Nadal kritisiert Djokovic

Nach dem Wirbel um die Einreise von Novak Djokovic nach Australien zum ersten Grand Slam-Turnier des Jahres melden sich jetzt auch prominente Kollegen zu Wort. Rafael Nadal kann die Vorgangsweise seines Kontrahenten nicht nachvollziehen.
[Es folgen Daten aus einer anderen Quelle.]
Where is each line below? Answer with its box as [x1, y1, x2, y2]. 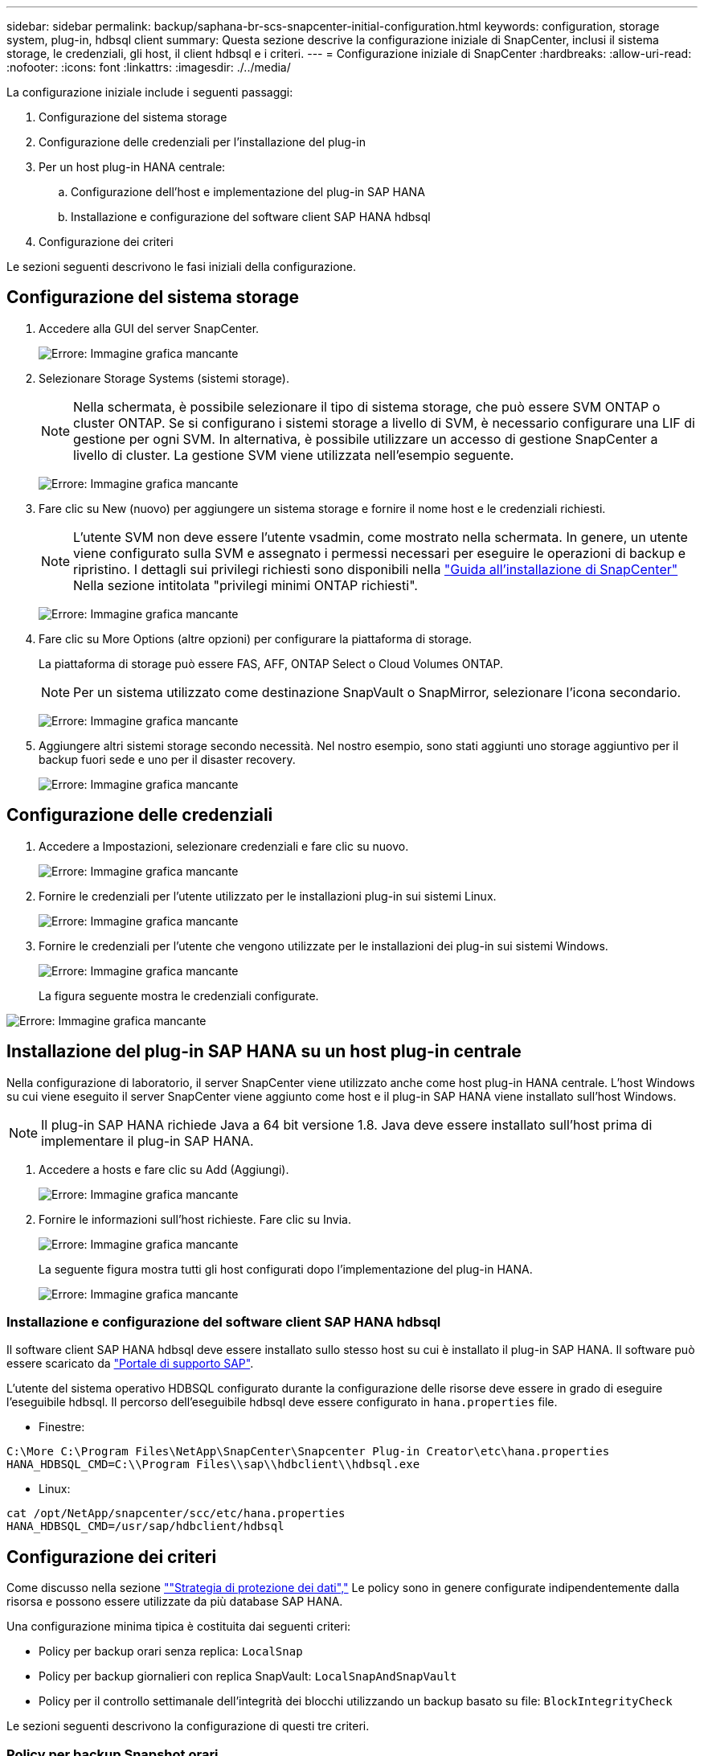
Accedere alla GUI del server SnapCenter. [39, 321, 260, 335]
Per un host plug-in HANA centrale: [39, 160, 226, 174]
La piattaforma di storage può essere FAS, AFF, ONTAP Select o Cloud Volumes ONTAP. [39, 656, 503, 671]
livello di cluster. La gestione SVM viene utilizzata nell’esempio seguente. [73, 446, 514, 463]
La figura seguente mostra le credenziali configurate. [39, 988, 319, 1003]
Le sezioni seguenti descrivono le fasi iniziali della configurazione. [6, 260, 357, 273]
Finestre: [39, 1420, 85, 1434]
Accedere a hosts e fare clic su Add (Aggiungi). [39, 1162, 289, 1176]

Proteste und fragwürdiger Vergleich

In der serbischen Hauptstadt Belgrad machten regierungsnahe Medien Stimmung gegen die Entscheidung der australischen Behörden. „Das ist der größte Sportskandal aller Zeiten“, titelte das Boulevardblatt „Kurir“ am Donnerstag. Ähnlich präsentierte sich die Zeitung „Informer“ mit ihrer Titelseite: „Skandal und Schande: Novak in Melbourne festgenommen“. Dazu gingen in Belgrad Hunderte Menschen auf die Straße und protestierten gegen die aus ihrer Sicht unfaire Behandlung des Spielers. Zahlreiche Teilnehmer schwenkten serbische Flaggen oder trugen Banner, unter anderem mit der Aufschrift: „Sie haben Angst vor dem Besten, stoppt den Corona-Faschismus.“

Demonstranten in Belgrad


AP/Darko Vojinovic

In Serbien ist die Empörung über das entzogene Visum von Djokovic groß

Der Vater des Tennisstars sorgte am Donnerstag mit einem fragwürdigen Vergleich für Aufsehen. Srdjan Djokovic verglich den Fall seines Sohnes, der in Australien in einem umstrittenen Hotel untergebracht wurde und auf eine Abschiebeentscheidung wartet, mit dem Leiden Jesu Christi: „Jesus wurde gekreuzigt und vielen Dingen unterworfen, aber er hat durchgehalten und lebt noch unter uns. Novak ist auf die gleiche Weise gekreuzigt worden.“

Djokovic senior stilisierte seinen Sohn darüber hinaus auch zum „Freiheitskämpfer“. „Novak ist Serbien, und Serbien ist Novak“, erklärte er. „Er wird kämpfen wie wir und wie wir Serben zusammen mit dem ganzen Balkan.“ Djokovic sei „das Licht am Ende des Tunnels“ für die „Welt der Freiheit“. Diese werde nicht vom Westen gebildet, sondern von „sieben Milliarden Menschen“, die in Osteuropa, Russland, China, Lateinamerika und Afrika leben würden.